━━━━━ DATA RECORDS
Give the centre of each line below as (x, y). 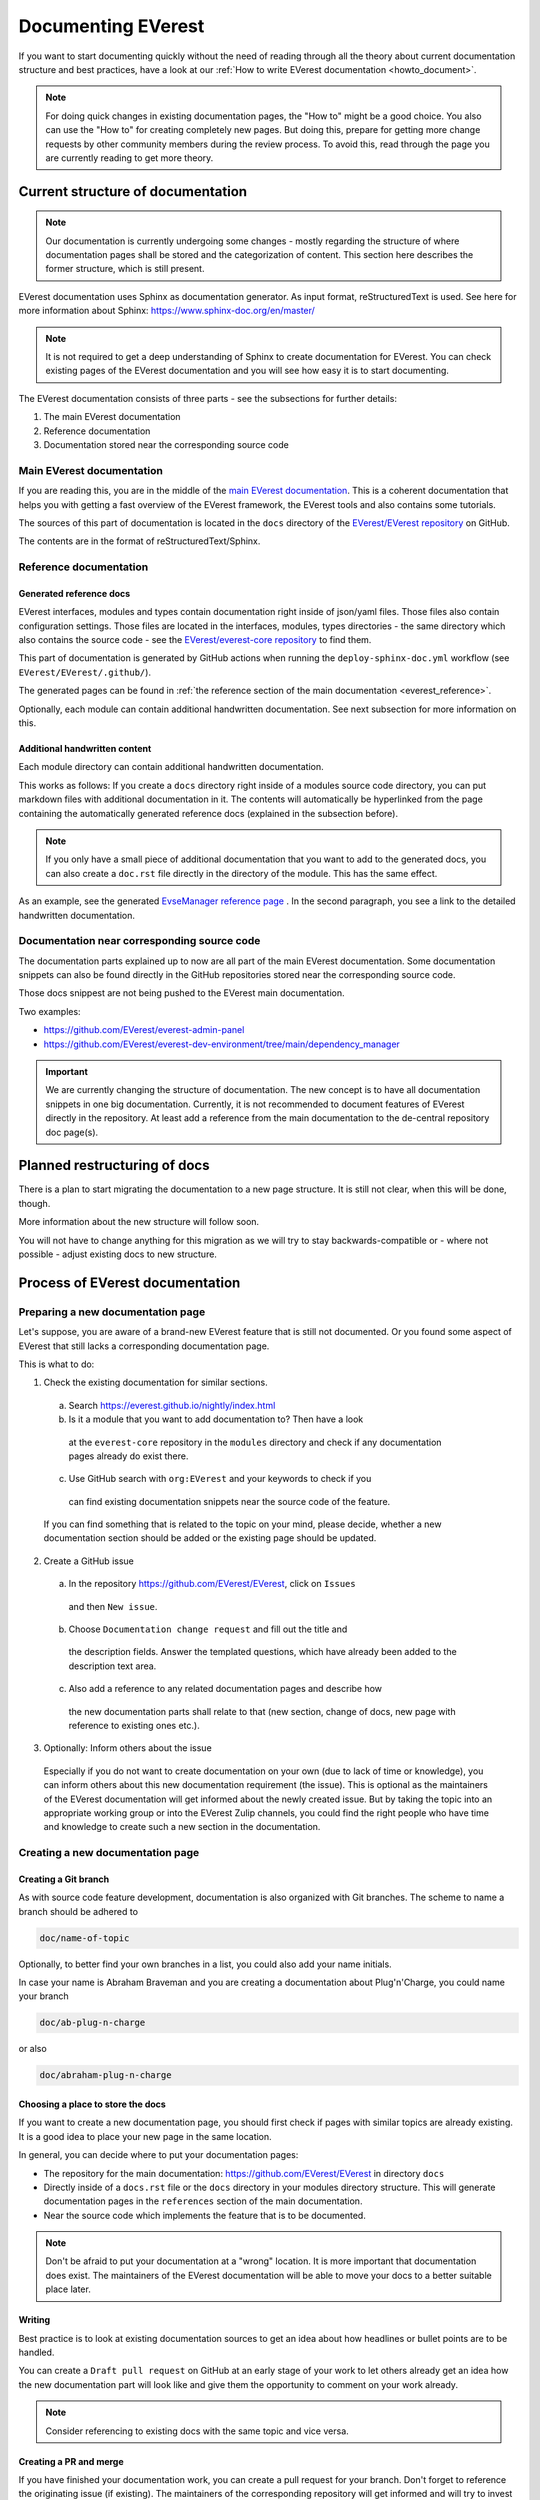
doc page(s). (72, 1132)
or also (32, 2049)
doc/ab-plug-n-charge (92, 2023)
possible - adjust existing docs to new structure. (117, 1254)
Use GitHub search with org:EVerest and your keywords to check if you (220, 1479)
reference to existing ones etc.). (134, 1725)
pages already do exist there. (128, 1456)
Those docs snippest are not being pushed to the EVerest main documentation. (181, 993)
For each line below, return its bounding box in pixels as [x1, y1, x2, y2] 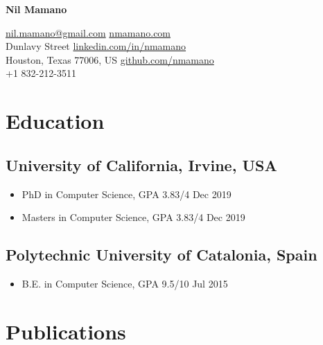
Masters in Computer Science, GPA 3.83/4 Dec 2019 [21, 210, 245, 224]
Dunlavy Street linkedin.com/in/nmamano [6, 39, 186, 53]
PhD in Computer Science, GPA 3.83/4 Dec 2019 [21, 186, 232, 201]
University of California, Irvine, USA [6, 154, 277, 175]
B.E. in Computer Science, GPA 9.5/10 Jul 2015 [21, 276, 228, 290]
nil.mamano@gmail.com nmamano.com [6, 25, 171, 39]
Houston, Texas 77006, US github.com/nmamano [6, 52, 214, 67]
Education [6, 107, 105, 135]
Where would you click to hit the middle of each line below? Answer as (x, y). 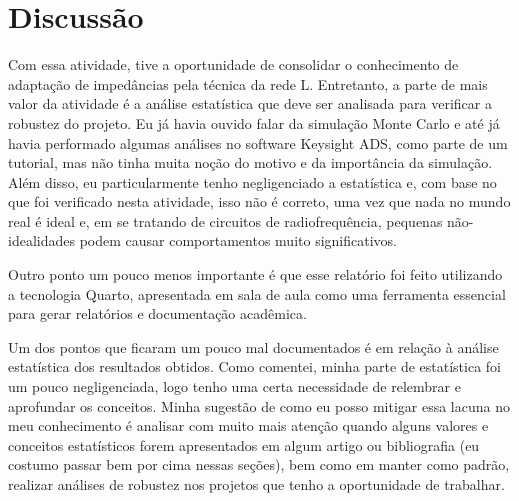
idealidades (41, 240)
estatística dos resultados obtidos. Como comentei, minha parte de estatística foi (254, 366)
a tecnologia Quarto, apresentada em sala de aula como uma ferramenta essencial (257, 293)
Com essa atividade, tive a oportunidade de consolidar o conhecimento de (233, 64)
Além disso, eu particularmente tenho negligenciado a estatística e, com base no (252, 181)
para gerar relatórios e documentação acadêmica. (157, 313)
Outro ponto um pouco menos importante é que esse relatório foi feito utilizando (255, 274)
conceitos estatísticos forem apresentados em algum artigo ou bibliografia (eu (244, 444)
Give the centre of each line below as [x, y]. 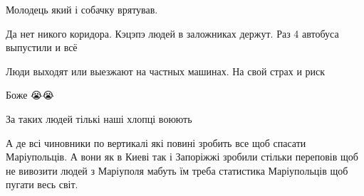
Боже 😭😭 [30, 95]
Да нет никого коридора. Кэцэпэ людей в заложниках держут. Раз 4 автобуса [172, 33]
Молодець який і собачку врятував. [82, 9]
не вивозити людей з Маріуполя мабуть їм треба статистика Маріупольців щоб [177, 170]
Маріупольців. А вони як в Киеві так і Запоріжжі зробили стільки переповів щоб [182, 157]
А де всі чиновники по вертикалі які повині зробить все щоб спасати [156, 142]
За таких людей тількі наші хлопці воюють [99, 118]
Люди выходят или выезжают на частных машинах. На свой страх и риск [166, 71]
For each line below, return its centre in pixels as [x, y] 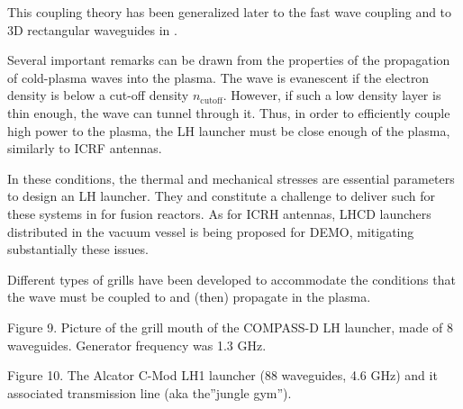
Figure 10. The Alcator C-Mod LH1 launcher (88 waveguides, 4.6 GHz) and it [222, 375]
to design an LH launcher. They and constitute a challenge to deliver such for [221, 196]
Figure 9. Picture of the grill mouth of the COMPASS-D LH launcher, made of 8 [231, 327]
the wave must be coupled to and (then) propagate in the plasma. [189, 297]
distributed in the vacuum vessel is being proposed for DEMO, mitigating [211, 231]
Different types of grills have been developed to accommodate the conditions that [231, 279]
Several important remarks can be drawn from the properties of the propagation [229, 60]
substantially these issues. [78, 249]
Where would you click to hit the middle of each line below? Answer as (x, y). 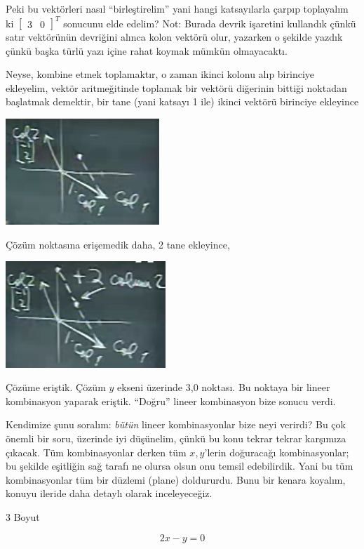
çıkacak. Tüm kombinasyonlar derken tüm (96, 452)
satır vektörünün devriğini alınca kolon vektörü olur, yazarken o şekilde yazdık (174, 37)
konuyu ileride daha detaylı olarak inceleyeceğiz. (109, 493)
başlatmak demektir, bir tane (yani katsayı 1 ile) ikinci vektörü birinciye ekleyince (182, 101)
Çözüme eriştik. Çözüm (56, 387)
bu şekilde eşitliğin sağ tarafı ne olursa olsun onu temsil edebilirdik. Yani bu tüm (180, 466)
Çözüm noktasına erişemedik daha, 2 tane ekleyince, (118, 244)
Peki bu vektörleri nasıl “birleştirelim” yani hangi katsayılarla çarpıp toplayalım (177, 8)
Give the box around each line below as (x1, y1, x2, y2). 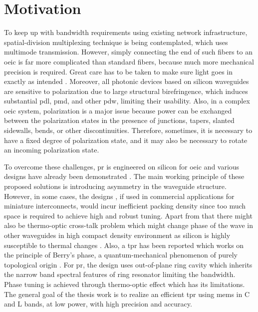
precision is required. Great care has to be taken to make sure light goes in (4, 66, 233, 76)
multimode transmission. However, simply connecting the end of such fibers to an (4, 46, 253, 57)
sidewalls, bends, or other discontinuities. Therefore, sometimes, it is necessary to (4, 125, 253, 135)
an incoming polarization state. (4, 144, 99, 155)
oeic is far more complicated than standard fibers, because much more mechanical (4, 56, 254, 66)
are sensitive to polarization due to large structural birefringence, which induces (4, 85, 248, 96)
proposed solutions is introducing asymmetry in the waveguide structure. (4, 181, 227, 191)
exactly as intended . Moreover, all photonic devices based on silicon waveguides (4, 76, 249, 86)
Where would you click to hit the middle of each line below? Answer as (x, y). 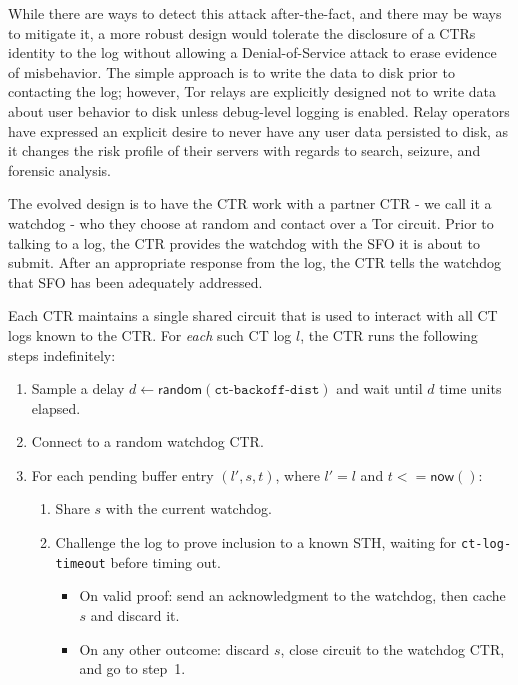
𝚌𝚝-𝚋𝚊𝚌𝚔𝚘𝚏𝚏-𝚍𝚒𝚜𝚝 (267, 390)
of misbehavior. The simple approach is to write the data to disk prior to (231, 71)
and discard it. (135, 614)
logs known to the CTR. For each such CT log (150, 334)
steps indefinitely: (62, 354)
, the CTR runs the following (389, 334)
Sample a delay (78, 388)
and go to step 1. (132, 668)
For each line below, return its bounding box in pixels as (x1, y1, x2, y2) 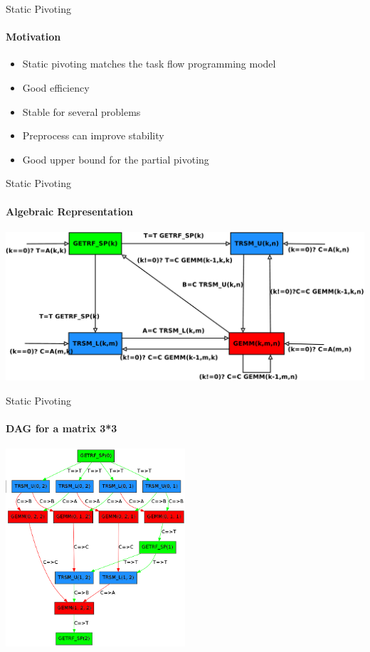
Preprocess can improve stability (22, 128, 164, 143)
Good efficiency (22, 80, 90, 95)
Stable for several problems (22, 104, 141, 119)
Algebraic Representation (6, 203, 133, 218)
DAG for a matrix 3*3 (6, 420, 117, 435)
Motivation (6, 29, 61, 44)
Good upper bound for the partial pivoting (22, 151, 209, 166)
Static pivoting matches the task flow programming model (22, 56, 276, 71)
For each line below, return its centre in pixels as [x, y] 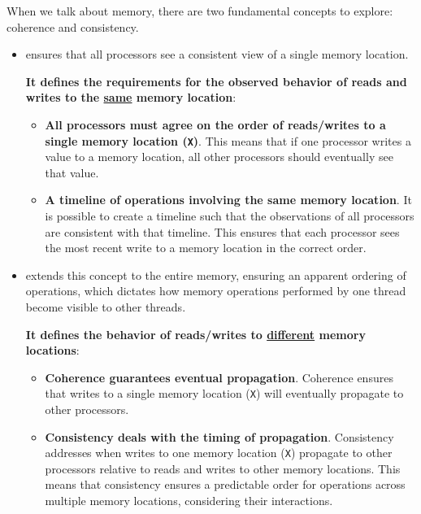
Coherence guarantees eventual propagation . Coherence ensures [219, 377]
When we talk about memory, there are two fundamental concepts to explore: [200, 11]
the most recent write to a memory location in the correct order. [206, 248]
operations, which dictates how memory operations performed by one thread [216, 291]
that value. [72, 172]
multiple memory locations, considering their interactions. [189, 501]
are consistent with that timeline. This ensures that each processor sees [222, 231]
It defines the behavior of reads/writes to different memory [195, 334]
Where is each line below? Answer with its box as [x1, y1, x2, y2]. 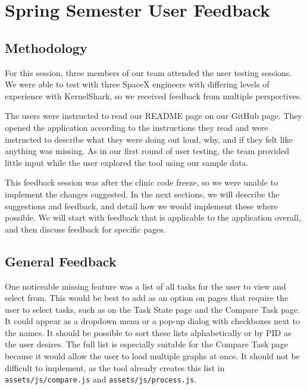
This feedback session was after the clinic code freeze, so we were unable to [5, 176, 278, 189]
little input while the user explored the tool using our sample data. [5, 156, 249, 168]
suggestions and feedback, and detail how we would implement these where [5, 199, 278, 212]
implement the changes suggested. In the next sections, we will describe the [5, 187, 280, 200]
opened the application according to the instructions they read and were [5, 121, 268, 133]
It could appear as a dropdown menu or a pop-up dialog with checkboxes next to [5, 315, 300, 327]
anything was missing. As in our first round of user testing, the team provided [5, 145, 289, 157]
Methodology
━━━━━━━━━━
§ ABOUT THIS EXERCISE:
Only the lines from the beginning of the listing up to and including the line with "Those docs snippest" should appear in the reply, copied word for word and free of pictures.

§ THE ANSWER:
Give the centre of each line below as (x, y). 
doc page(s). (72, 1132)
or also (32, 2049)
doc/ab-plug-n-charge (92, 2023)
possible - adjust existing docs to new structure. (117, 1254)
Use GitHub search with org:EVerest and your keywords to check if you (220, 1479)
reference to existing ones etc.). (134, 1725)
pages already do exist there. (128, 1456)
Those docs snippest are not being pushed to the EVerest main documentation. (181, 993)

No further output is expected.